DATA SECTION
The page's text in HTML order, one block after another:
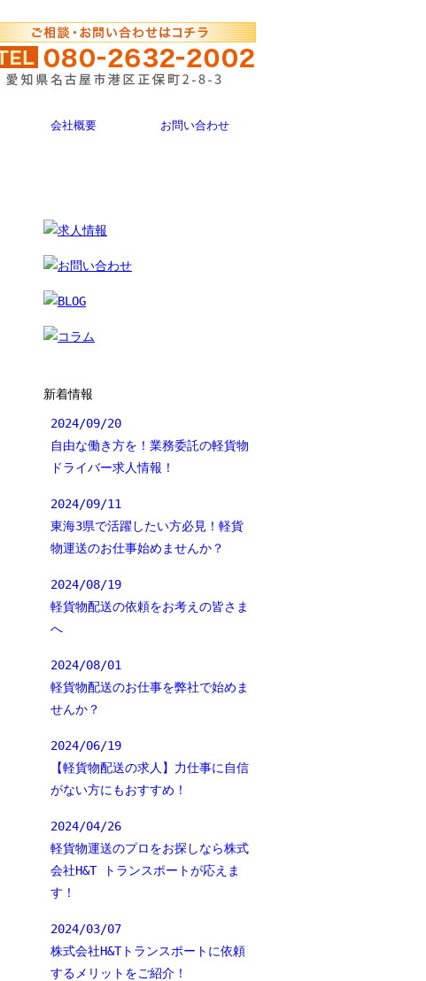
会社概要 お問い合わせ
新着情報
2024/09/20
自由な働き方を！業務委託の軽貨物
ドライバー求人情報！
2024/09/11
東海3県で活躍したい方必見！軽貨
物運送のお仕事始めませんか？
2024/08/19
軽貨物配送の依頼をお考えの皆さま
へ
2024/08/01
軽貨物配送のお仕事を弊社で始めま
せんか？
2024/06/19
【軽貨物配送の求人】力仕事に自信
がない方にもおすすめ！
2024/04/26
軽貨物運送のプロをお探しなら株式
会社H&T トランスポートが応えま
す！
2024/03/07
株式会社H&Tトランスポートに依頼
するメリットをご紹介！
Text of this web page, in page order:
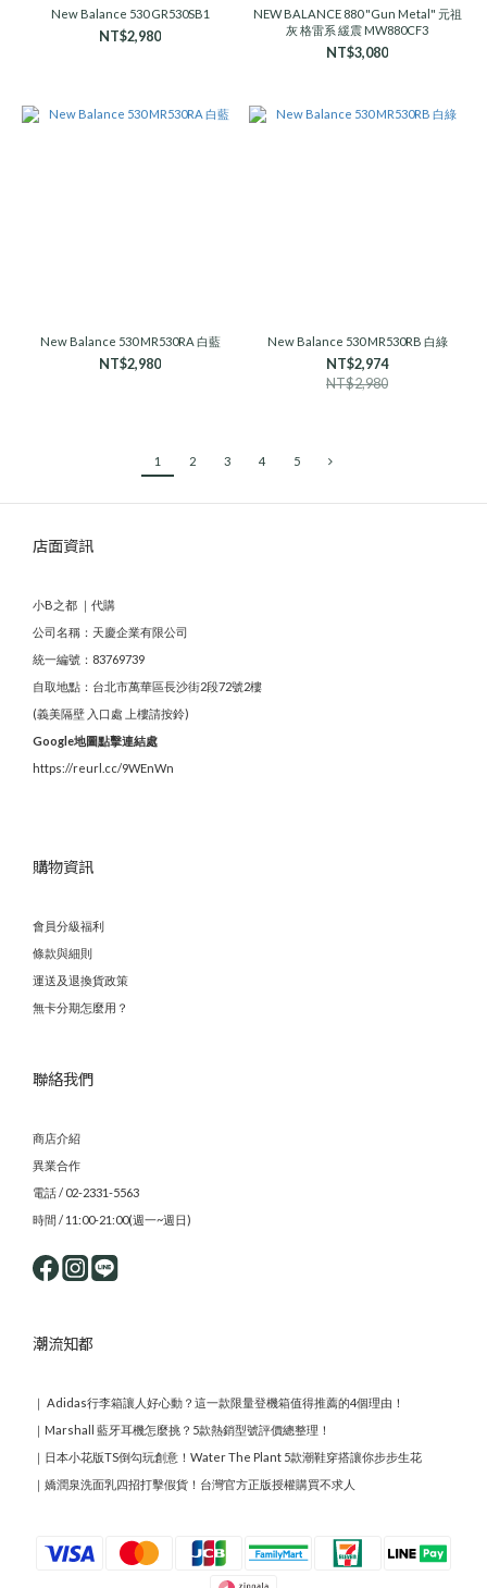
New Balance 530 GR530SB1
NT$2,980
NEW BALANCE 880 "Gun Metal" 元祖
灰 格雷系 緩震 MW880CF3
NT$3,080
New Balance 530 MR530RA 白藍
NT$2,980
New Balance 530 MR530RB 白綠
NT$2,974
NT$2,980
1 2 3 4 5
店面資訊
小B之都 ｜代購
公司名稱：天慶企業有限公司
統一編號：83769739
自取地點：台北市萬華區長沙街2段72號2樓
(義美隔壁 入口處 上樓請按鈴)
Google地圖點擊連結處
https://reurl.cc/9WEnWn
購物資訊
會員分級福利
條款與細則
運送及退換貨政策
無卡分期怎麼用？
聯絡我們
商店介紹
異業合作
電話 / 02-2331-5563
時間 / 11:00-21:00(週一~週日)
潮流知都
｜ Adidas行李箱讓人好心動？這一款限量登機箱值得推薦的4個理由！
｜ Marshall 藍牙耳機怎麼挑？5款熱銷型號評價總整理！
｜ 日本小花版TS倒勾玩創意！Water The Plant 5款潮鞋穿搭讓你步步生花
｜ 嬌潤泉洗面乳四招打擊假貨！台灣官方正版授權購買不求人

EXERCISE INSTRUCTIONS
If a line in the entries contains "order", copy it.

ANSWER BELOW
The page's text in HTML order, one block after another:
Text of this web page, in page order:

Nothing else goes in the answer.